* [EXERCISE AIM] For the records that follow, please set down exactly the lines between the one holding "As before, the" and the one holding "Definition 2 .", inclusive, and only those.

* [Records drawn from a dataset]
● ● ●

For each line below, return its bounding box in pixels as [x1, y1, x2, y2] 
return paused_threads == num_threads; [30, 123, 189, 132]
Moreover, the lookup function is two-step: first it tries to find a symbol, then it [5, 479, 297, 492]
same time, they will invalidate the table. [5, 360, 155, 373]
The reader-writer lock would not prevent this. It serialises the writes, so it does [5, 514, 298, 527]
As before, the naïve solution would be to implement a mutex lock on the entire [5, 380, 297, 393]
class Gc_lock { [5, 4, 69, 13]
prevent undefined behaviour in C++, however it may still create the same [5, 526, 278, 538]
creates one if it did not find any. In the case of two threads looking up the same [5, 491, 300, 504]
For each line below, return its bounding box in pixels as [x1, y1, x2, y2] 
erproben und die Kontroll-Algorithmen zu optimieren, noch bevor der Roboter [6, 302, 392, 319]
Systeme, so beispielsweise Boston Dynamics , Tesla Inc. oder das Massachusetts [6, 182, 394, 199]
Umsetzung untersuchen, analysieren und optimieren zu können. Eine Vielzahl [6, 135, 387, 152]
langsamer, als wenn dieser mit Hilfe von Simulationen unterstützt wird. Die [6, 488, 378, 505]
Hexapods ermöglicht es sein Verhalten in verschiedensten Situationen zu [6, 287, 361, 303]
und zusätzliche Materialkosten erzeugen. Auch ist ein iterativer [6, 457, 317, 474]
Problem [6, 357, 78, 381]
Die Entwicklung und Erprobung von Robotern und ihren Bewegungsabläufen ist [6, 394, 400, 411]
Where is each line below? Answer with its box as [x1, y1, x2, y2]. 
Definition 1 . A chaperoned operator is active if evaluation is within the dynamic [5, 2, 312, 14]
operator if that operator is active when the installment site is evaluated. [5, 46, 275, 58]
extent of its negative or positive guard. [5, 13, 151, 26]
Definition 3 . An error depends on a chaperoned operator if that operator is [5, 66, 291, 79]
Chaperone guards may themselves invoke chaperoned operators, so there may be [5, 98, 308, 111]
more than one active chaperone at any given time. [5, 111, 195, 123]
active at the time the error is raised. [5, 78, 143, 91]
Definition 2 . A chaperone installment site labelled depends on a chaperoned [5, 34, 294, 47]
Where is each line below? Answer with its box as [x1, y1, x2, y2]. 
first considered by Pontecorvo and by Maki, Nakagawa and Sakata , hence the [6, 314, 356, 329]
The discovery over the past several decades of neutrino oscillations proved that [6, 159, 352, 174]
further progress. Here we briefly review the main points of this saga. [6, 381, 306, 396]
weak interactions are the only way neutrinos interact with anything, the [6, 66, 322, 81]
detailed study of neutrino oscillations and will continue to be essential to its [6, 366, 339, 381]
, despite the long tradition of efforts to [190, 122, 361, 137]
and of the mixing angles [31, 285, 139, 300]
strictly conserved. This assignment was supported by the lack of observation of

● ● ●

* [PROBLEM SOLUTION]
As before, the naïve solution would be to implement a mutex lock on the entire [5, 380, 297, 393]
class Gc_lock { [5, 4, 69, 13]
prevent undefined behaviour in C++, however it may still create the same [5, 526, 278, 538]
creates one if it did not find any. In the case of two threads looking up the same [5, 491, 300, 504]
For each line below, return its bounding box in pixels as [x1, y1, x2, y2] 
erproben und die Kontroll-Algorithmen zu optimieren, noch bevor der Roboter [6, 302, 392, 319]
Systeme, so beispielsweise Boston Dynamics , Tesla Inc. oder das Massachusetts [6, 182, 394, 199]
Umsetzung untersuchen, analysieren und optimieren zu können. Eine Vielzahl [6, 135, 387, 152]
langsamer, als wenn dieser mit Hilfe von Simulationen unterstützt wird. Die [6, 488, 378, 505]
Hexapods ermöglicht es sein Verhalten in verschiedensten Situationen zu [6, 287, 361, 303]
und zusätzliche Materialkosten erzeugen. Auch ist ein iterativer [6, 457, 317, 474]
Problem [6, 357, 78, 381]
Die Entwicklung und Erprobung von Robotern und ihren Bewegungsabläufen ist [6, 394, 400, 411]
Where is each line below? Answer with its box as [x1, y1, x2, y2]. 
Definition 1 . A chaperoned operator is active if evaluation is within the dynamic [5, 2, 312, 14]
operator if that operator is active when the installment site is evaluated. [5, 46, 275, 58]
extent of its negative or positive guard. [5, 13, 151, 26]
Definition 3 . An error depends on a chaperoned operator if that operator is [5, 66, 291, 79]
Chaperone guards may themselves invoke chaperoned operators, so there may be [5, 98, 308, 111]
more than one active chaperone at any given time. [5, 111, 195, 123]
active at the time the error is raised. [5, 78, 143, 91]
Definition 2 . A chaperone installment site labelled depends on a chaperoned [5, 34, 294, 47]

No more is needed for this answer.